Searching Between the Covers: Convera and Encyclopedia Britannica
Despite their original mandate to serve a broad range of consumers, Encyclopedia Britannica went online in 1994 available only to universities by subscription. Gradually, they opened the site to other institutions and consumers. However, since consumers and researchers really have different needs, they soon set up a separate consumer site.
In 1999, the prevailing Web model was to offer free content that attracted traffic and then to advertise to those who came. That changed when the ad market on the Web collapsed. As a result, Britannica's site currently operates on two levels: Any subscriber can access the entire site, including the beginnings of all articles, the Merriam-Webster collegiate dictionary, and articles from many popular and professional magazines; but Britannica now charges a subscription fee to read full articles. Customers are not going to pay for what they can't find.
"An encyclopedia article offers special challenges for a search engine," according to Tom Lang, Britannica's executive director for product technology. "An article may be about a specific topic, but that topic, itself, might not be mentioned inside the article. For example, an article on chocolate might cover cocoa leaves, caffeine, even Hershey, Pennsylvania, while it only mentions the word chocolate in the title. Similarly, an article on President John Kennedy may be titled KENNEDY, John Fitzgerald, but then use Title Variance, referring to the subject as Mr. Kennedy, JFK, Jack, or the President. Also, inside the article, the content tends to be both complex and structured. So, when we looked at search engines, our primarily criteria were flexibility and the ability to fine tune a search." The tool that provides Encyclopedia Britannica with this level of flexibility is Convera's RetrievalWare.
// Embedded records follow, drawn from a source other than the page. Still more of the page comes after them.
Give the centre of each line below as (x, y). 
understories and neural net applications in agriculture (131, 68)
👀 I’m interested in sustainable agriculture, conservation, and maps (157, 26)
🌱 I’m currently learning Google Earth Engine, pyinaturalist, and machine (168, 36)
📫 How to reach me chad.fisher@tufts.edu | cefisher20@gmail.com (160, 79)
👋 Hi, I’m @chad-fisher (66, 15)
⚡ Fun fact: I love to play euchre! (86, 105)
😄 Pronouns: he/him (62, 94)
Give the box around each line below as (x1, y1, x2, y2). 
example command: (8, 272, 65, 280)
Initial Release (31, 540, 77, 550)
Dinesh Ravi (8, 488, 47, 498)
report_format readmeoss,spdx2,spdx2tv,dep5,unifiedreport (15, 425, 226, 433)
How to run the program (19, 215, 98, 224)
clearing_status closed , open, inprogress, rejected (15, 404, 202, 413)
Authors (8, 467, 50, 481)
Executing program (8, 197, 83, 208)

To begin with, RetrievalWare offers several levels of content security. This allows Britannica to make one set of data open to anyone, yet restricts additional "levels" to access by paid subscribers; RetrievalWare only returns documents that a given user is allowed to see.
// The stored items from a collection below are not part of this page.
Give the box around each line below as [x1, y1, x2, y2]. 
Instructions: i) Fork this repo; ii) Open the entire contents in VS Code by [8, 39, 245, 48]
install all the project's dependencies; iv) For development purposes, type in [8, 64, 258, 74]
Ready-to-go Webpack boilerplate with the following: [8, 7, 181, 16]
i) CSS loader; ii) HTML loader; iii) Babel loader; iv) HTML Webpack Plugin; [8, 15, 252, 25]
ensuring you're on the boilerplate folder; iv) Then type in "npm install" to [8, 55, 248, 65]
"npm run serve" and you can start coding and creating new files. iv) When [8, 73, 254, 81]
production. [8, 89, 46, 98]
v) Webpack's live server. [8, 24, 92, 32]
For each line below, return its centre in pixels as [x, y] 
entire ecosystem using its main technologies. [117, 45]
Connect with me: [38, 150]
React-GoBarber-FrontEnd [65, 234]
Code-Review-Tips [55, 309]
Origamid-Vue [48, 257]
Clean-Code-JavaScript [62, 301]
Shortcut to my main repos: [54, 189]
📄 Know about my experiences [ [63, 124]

Although Convera offers several attractive front-end templates, Encyclopedia Britannica felt that they needed a site based on their own architecture. Thus, they chose to employ only the RetrievalWare engine to identify relevant articles. It retrieves the ID numbers of all relevant articles, and passes those numbers to businessware that performs look-ups against EB's Oracle database, and displays articles for the user.
"We're very happy with the way the site has developed," says Tom Panelas, Britannica's director of corporate communications. "We've signed over 50,000 paid subscribers since we initiated the paying model, in July 2001. When we decided to introduce additional databases, such as magazines, our Student Encyclopedia Britannica, and the Concise Encyclopedia Britannica, it went wonderfully. RetrievalWare allowed us to offer new and different ‘concept sources' [databases] with a minimum of effort and very little developmental programming."
"Britannica came to us," says Convera's senior manager, product marketing John Henry Gross, "because a typical keyword search only produces the documents that you know exist. So anyone using the online encyclopedia would have to search using precisely the terms that appear in an article. For example, if you want medical information, typing ‘newest high blood pressure medication info' would retrieve ‘the newest high blood pressure medication,' but not ‘the latest hypertension drug.'"
Not only must a good search engine recall the relevant documents, it must be precise enough to ensure that the best 20-30 documents appear on the top of the list. "A basic text search ranks relevance only using the words that the searcher types in," Gross says; "it can't evaluate words with a conceptually similar meaning. RetrievalWare uses a semantic-based ‘concept search' for both wider recall and greater precision."
A concept search relies on a strong set of semantic relationships—an understanding of which words are related to others. Also, since idioms take on extra importance in articles for and about most professions, it requires any number of industry-specific "cartridges" to supplement a search engine's general vocabulary.
Convera's solution is also very scalable. "An encyclopedia can require terabytes of data," says Gross, "and RetrievalWare is one of the only search engines that can handle that large a range. It can also search across Encyclopedia Britannica's multiple file types and media types, including text, audio, video, and images."
"Our goal," says Panelas, "was to bring together a number of research sources that used to be spread out in many places. When I researched a term paper in college, I began with the encyclopedia, and then went to the card catalog to track down related articles in magazines or on microfilm, and then perhaps I hit the ‘stacks' to browse. The Internet makes it possible to put all the sources that belong together in one place. So," he concludes, "Britannica is helping to realize one of the great dreams of the Internet."